Devices & Diagnostics

St. Jude Medical to sell deep brain stimulation device in Australia

St. Jude Medical says it's won approval to begin selling its Athena deep brain stimulation programming device Down Under.

St. Jude Medical (NYSE:STJ) says it’s won approval to begin selling its Athena deep brain stimulation programming device Down Under.

The approval from the Australian Therapeutic Goods Administration comes four months after the St. Paul, Minnesota, company’s product won CE Mark designation from regulators in Europe, where the device is currently being rolled out as part of a suite of deep brain stimulation (DBS) products aimed at treating the symptoms of Parkinson’s disease.

The Athena programmer is a nine-inch (22.6 cm), touch-screen tablet PC that lets clinicians set or adjust deep brain stimulation parameters, as well as store and organize patient data. Database features include an ability to save session data for up to 1,000 patients with 200 sessions for each patient. Information can also be exported for analysis, printing, e-mailing or importing into electronic medical records.

The programming device works with St. Jude’s Libra, LibraXP and Brio DBS systems, all of which are also approved in Australia and Europe. St. Jude entered the DBS market in January 2009 with the European approval of its Libra and LibraXP systems. Its Brio rechargeable stimulator was launched in September 2009. The devices look and function like a cardiac pacemaker, but instead of regulating heart rhythm, they send electrical stimulation to parts of the brain associated with Parkinson’s symptoms.

The products are part of St. Jude’s $330 million per year and growing neuromodulation business, which accounted for 7.1 percent of the company’s net sales in 2009. The unit has reported year-over-year growth in each of its first three quarters in 2010. In the fourth quarter, it started a full commercial launch of a suite of deep brain stimulation products, including the Athena programmer, in Europe.

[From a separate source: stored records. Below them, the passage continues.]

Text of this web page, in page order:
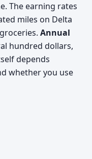
The earning rates
miles on Delta
Annual
hundred dollars,
depends
whether you use
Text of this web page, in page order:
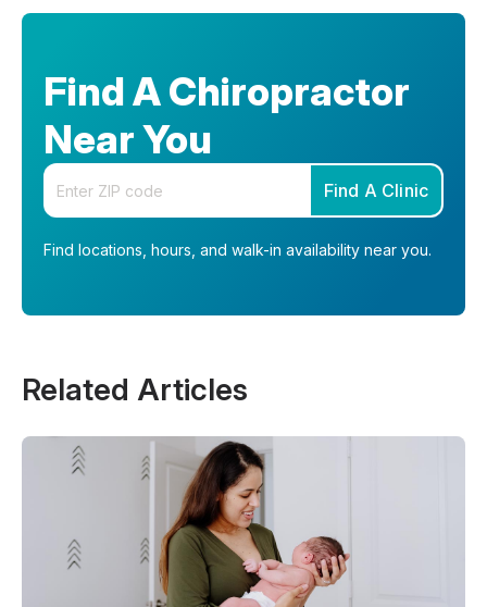
Find A Chiropractor
Near You
Enter your zip code
Find A Clinic
Find locations, hours, and walk-in availability near you.
Related Articles
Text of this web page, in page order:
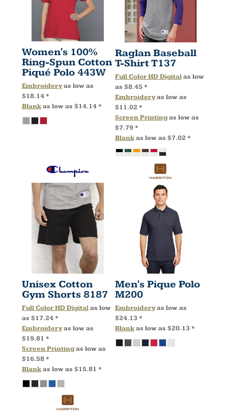
Women's 100%
Ring-Spun Cotton
Piqué Polo 443W
Embroideryas low as
$18.14 *
Blankas low as $14.14 *
Raglan Baseball
T-Shirt T137
Full Color HD Digitalas low
as $8.45 *
Embroideryas low as
$11.02 *
Screen Printingas low as
$7.79 *
Blankas low as $7.02 *
Unisex Cotton
Gym Shorts 8187
Full Color HD Digitalas low
as $17.24 *
Embroideryas low as
$19.81 *
Screen Printingas low as
$16.58 *
Blankas low as $15.81 *
Men's Pique Polo
M200
Embroideryas low as
$24.13 *
Blankas low as $20.13 *
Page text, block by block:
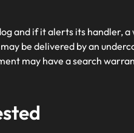
and if it alerts its handler,
be delivered by an
may have a search
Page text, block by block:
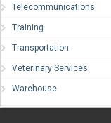
Telecommunications
Training
Transportation
Veterinary Services
Warehouse
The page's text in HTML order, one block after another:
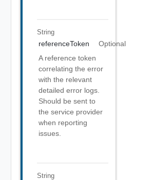
String
referenceToken
Optional
A reference token
correlating the error
with the relevant
detailed error logs.
Should be sent to
the service provider
when reporting
issues.
String
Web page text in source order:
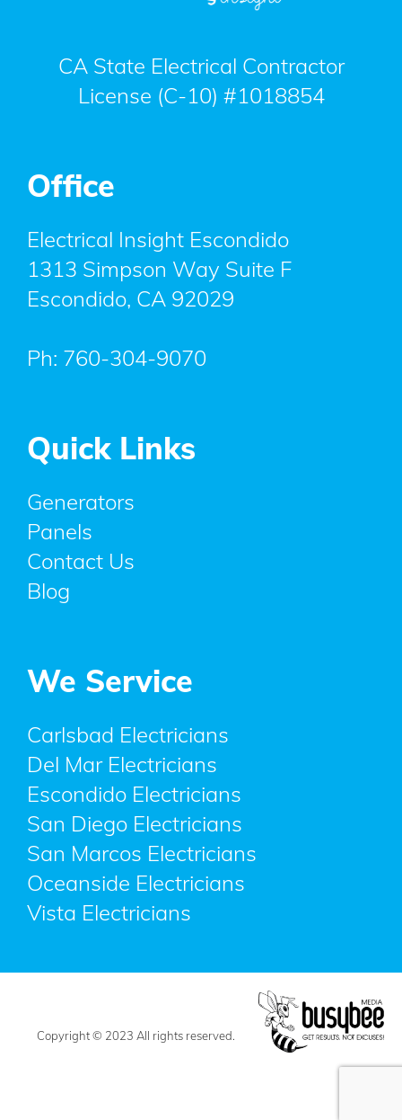
CA State Electrical Contractor
License (C-10) #1018854
Office
Electrical Insight Escondido
1313 Simpson Way Suite F
Escondido, CA 92029
Ph: 760-304-9070
Quick Links
Generators
Panels
Contact Us
Blog
We Service
Carlsbad Electricians
Del Mar Electricians
Escondido Electricians
San Diego Electricians
San Marcos Electricians
Oceanside Electricians
Vista Electricians
Copyright © 2023 All rights reserved.
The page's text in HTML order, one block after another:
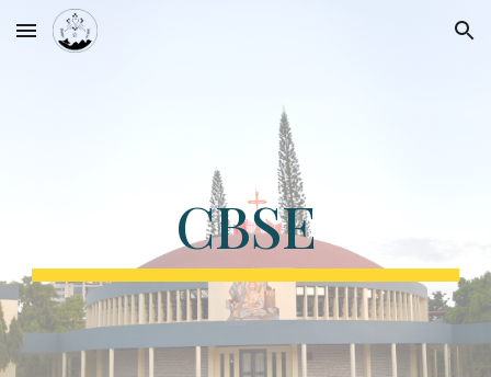
Skip to main content Skip to navigation
CBSE
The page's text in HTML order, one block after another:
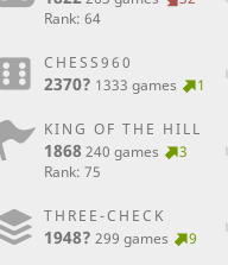
Rank: 64
CHESS960
2370? 1333 games 1
KING OF THE HILL
1868 240 games
3
Rank: 75
THREE-CHECK
1948? 299 games 9
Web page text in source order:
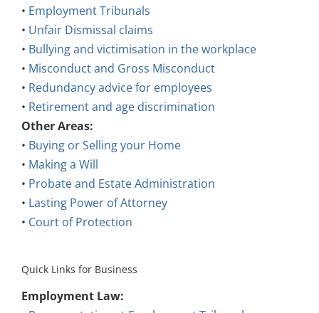
• Employment Tribunals
• Unfair Dismissal claims
• Bullying and victimisation in the workplace
• Misconduct and Gross Misconduct
• Redundancy advice for employees
• Retirement and age discrimination
Other Areas:
• Buying or Selling your Home
• Making a Will
• Probate and Estate Administration
• Lasting Power of Attorney
• Court of Protection
Quick Links for Business
Employment Law:
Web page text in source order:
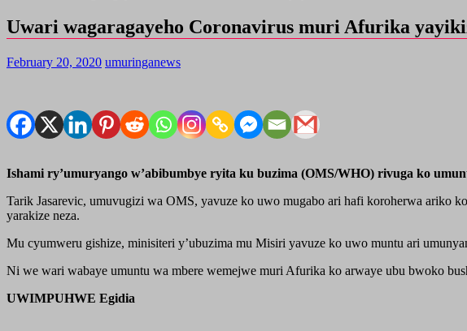
Uwari wagaragayeho Coronavirus muri Afurika
February 20, 2020 umuringanews
Ishami ry’umuryango w’abibumbye ryita ku buzima (OMS/WHO) rivuga ko
Tarik Jasarevic, umuvugizi wa OMS, yavuze ko uwo mugabo ari hafi koroherwa ariko
yarakize neza.
Mu cyumweru gishize, minisiteri y’ubuzima mu Misiri yavuze ko uwo muntu ari
Ni we wari wabaye umuntu wa mbere wemejwe muri Afurika ko arwaye ubu bwoko
UWIMPUHWE Egidia
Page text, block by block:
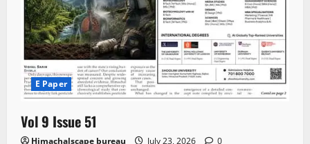
E Paper
Vol 9 Issue 51
Himachalscape bureau July 23, 2026 0
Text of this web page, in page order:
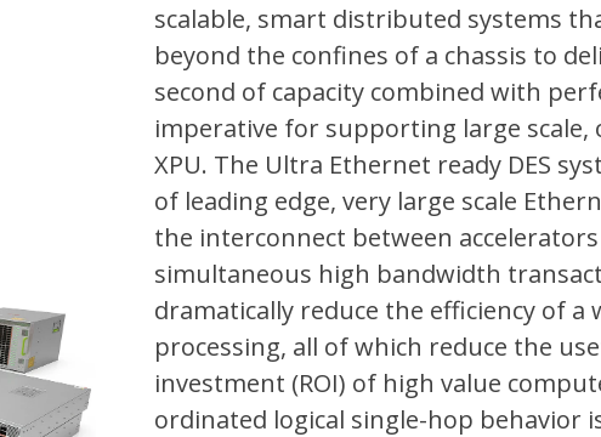
scalable, smart distributed systems
beyond the confines of a chassis to
second of capacity combined with
imperative for supporting large
XPU. The Ultra Ethernet ready DES
of leading edge, very large scale
the interconnect between
simultaneous high bandwidth
dramatically reduce the efficiency of
processing, all of which reduce the
investment (ROI) of high value
ordinated logical single-hop behavior

St. Jude CEO Dan Starks spoke highly of the products’ potential during the company’s third-quarter earnings call in October, estimating the market size for Parkinson’s treatment to be $500 million. The company has only one key competitor, he said, and it expects to gain “meaningful market share in this new growing market.” The company reports fourth quarter and year-end earnings on Wednesday.

The Australian medical market is growing in importance following a major healthcare reform plan passed in November 2008. The Australian medical device market was worth $2.3 billion in 2009, and it’s expected to grow to an estimated $3 billion by 2012, according to a July 2010 report by Frost & Sullivan.

St. Jude Medical expects to publish data from a U.S. pivotal clinical trial during the first half of 2011.